::: The input :::
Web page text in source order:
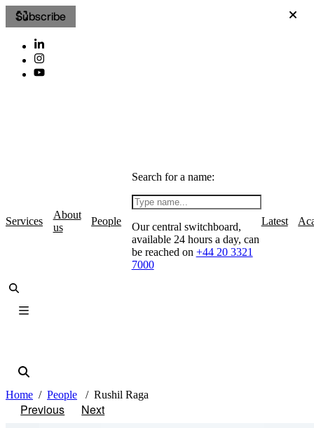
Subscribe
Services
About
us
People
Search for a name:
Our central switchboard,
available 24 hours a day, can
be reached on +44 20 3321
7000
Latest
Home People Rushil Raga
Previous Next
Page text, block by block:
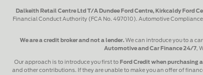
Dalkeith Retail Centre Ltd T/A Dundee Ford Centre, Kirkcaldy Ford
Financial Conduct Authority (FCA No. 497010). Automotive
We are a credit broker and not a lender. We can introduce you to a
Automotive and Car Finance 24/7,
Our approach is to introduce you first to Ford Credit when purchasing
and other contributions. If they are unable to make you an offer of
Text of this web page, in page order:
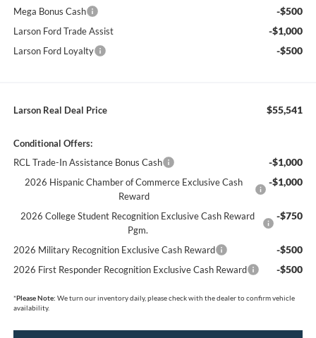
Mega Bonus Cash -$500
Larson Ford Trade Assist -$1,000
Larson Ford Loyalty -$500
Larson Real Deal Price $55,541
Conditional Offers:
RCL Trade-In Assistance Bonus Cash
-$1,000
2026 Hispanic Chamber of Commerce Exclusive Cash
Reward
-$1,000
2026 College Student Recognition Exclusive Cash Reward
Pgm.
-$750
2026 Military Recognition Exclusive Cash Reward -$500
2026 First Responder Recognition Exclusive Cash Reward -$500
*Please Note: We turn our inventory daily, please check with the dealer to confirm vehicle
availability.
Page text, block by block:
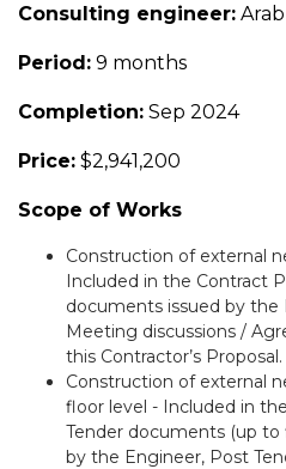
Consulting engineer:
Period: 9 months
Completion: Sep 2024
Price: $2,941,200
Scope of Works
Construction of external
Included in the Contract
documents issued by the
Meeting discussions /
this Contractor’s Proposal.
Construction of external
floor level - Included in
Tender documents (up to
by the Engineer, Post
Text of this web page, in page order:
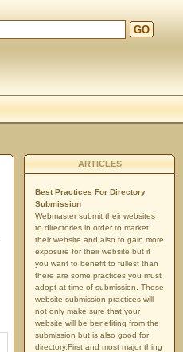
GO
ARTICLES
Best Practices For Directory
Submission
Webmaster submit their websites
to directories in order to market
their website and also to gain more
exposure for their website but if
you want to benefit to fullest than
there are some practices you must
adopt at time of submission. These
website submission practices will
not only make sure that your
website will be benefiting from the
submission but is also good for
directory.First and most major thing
:::
::: The input :::
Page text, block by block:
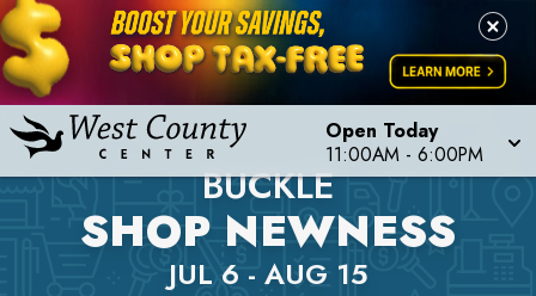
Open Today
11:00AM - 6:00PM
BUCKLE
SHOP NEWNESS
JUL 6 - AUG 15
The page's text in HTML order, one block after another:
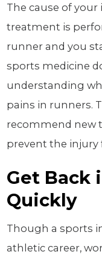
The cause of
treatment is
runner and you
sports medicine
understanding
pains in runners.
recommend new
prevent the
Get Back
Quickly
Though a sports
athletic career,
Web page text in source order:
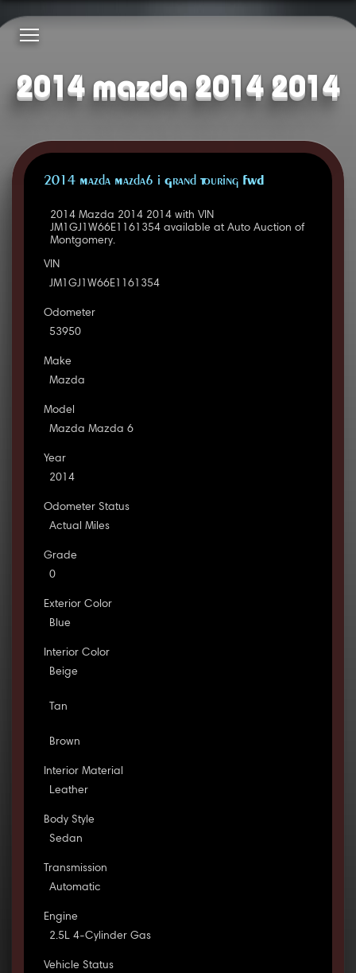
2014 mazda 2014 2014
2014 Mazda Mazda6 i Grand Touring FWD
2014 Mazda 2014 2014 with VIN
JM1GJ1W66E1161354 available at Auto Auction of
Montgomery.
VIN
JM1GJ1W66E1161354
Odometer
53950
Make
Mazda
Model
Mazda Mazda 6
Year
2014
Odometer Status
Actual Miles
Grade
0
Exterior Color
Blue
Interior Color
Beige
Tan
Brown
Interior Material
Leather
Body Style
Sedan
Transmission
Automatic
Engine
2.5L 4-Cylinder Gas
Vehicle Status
:::
Aim of the task: Please report, as a bare number, how many lines of the data contain the word "Trade".

Answer for the task: 2